┌─ Provided records

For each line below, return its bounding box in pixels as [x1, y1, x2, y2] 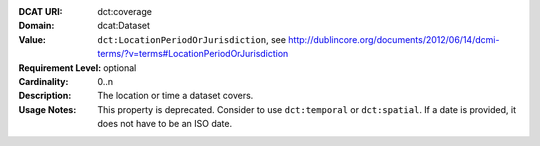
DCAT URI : [18, 6, 64, 17]
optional [103, 61, 137, 74]
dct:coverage [97, 6, 152, 17]
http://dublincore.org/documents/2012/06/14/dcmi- [288, 33, 500, 45]
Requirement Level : [18, 61, 102, 74]
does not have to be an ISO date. [97, 118, 233, 130]
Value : [18, 33, 47, 45]
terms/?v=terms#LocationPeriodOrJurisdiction [97, 48, 289, 60]
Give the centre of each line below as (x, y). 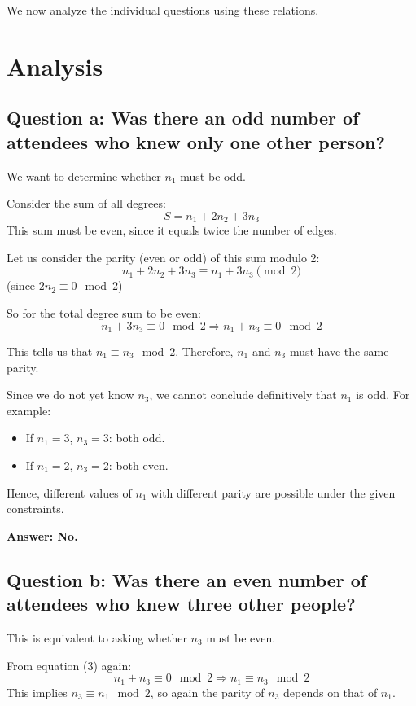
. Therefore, (204, 351)
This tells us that (50, 351)
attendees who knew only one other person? (196, 141)
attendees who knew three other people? (181, 604)
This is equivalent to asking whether (97, 637)
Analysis (55, 66)
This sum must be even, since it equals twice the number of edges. (172, 230)
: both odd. (137, 438)

└─

• _Activity_:
Exact copies of all the entries are needed; output them without the pictures.

• _Answer area_:
For each line below, return its bounding box in pixels as [x1, y1, x2, y2] 
DCAT URI : [18, 6, 64, 17]
optional [103, 61, 137, 74]
dct:coverage [97, 6, 152, 17]
http://dublincore.org/documents/2012/06/14/dcmi- [288, 33, 500, 45]
Requirement Level : [18, 61, 102, 74]
does not have to be an ISO date. [97, 118, 233, 130]
Value : [18, 33, 47, 45]
terms/?v=terms#LocationPeriodOrJurisdiction [97, 48, 289, 60]
Give the centre of each line below as (x, y). 
. Therefore, (204, 351)
This tells us that (50, 351)
attendees who knew only one other person? (196, 141)
attendees who knew three other people? (181, 604)
This is equivalent to asking whether (97, 637)
Analysis (55, 66)
This sum must be even, since it equals twice the number of edges. (172, 230)
: both odd. (137, 438)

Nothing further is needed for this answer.